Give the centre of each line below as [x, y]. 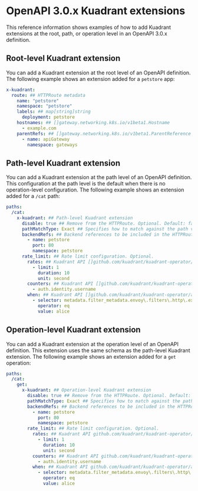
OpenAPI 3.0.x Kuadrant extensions [96, 11]
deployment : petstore [48, 117]
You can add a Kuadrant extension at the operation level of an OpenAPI [92, 344]
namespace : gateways [52, 145]
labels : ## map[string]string [54, 112]
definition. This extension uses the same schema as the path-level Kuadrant [98, 350]
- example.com [39, 128]
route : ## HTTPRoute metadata [48, 95]
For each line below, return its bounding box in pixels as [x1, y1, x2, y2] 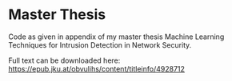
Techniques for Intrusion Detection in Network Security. [8, 40, 192, 49]
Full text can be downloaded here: [8, 56, 121, 65]
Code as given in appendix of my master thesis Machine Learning [8, 32, 225, 41]
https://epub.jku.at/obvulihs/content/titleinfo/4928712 [8, 64, 186, 73]
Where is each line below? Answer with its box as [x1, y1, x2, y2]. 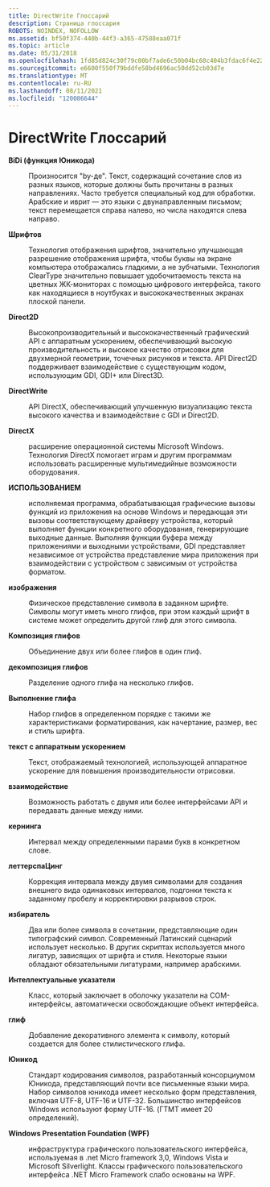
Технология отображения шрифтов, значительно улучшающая [28, 245, 243, 255]
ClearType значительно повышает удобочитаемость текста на [28, 271, 242, 280]
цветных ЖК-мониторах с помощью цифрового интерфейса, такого [28, 280, 261, 289]
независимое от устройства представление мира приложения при [28, 550, 259, 560]
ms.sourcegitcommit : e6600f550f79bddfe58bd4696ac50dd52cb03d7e [8, 64, 225, 73]
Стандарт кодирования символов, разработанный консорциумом [28, 1070, 256, 1080]
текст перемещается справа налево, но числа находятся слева [28, 205, 247, 215]
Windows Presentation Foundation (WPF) [8, 1129, 150, 1139]
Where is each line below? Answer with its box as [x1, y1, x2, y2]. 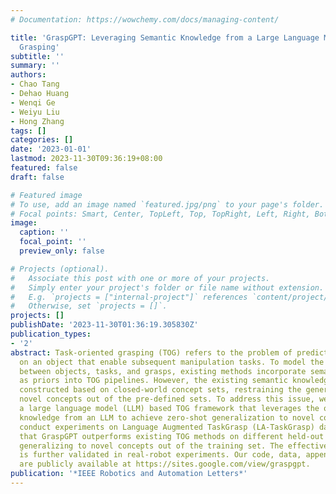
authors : [10, 70, 47, 80]
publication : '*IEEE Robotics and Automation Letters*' [10, 469, 248, 479]
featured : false [10, 163, 78, 173]
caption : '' [19, 227, 70, 238]
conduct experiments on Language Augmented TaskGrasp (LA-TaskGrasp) [19, 422, 315, 432]
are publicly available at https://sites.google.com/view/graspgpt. [19, 459, 311, 470]
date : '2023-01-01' [10, 144, 92, 155]
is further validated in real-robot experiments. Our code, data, [19, 450, 302, 460]
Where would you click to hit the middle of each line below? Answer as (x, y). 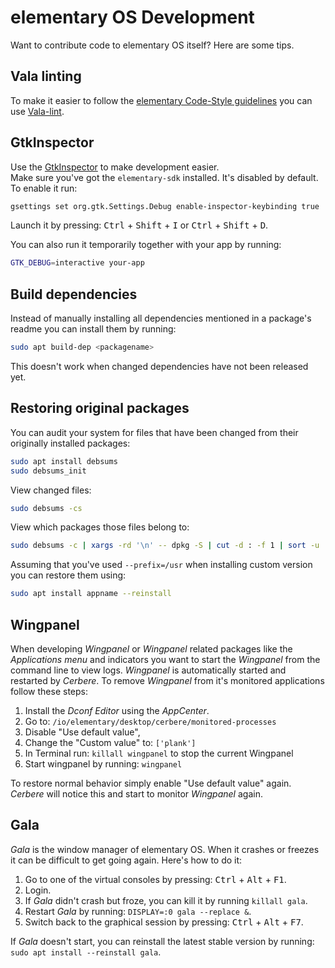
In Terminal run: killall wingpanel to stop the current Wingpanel (159, 753)
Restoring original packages (100, 408)
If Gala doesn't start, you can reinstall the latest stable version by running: (162, 941)
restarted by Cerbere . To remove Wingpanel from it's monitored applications (167, 680)
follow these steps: (49, 691)
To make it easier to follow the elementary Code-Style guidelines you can (161, 100)
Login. (38, 890)
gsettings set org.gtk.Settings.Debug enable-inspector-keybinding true (165, 206)
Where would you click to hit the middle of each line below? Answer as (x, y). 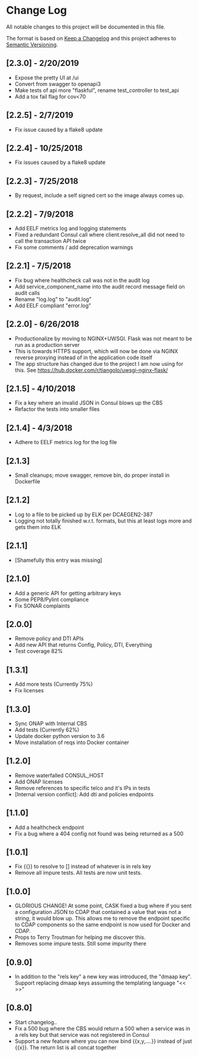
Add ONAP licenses (39, 781)
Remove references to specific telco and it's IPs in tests (82, 788)
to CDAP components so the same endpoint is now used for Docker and (103, 925)
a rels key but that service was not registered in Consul (82, 1034)
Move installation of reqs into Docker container (72, 742)
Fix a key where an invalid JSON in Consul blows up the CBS (89, 403)
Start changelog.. (36, 1022)
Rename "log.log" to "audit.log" (53, 299)
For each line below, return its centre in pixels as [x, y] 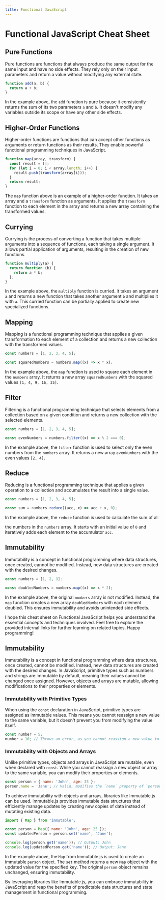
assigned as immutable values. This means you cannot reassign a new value [82, 715]
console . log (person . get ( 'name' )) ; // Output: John [58, 843]
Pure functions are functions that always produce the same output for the [79, 64]
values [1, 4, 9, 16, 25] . [32, 382]
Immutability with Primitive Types [46, 699]
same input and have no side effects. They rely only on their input [71, 69]
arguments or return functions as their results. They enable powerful [74, 145]
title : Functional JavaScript [36, 10]

◆ **TASK GOAL**
Starting at the line above that contains "независимое от устройства", repeat each line exactly up to and including the line that contains "Стандарт кодирования символов, разработанный", and stop there.

◆ **EXERCISE ANSWER**
независимое от устройства представление мира приложения при [28, 550, 259, 560]
ms.sourcegitcommit : e6600f550f79bddfe58bd4696ac50dd52cb03d7e [8, 64, 225, 73]
Стандарт кодирования символов, разработанный консорциумом [28, 1070, 256, 1080]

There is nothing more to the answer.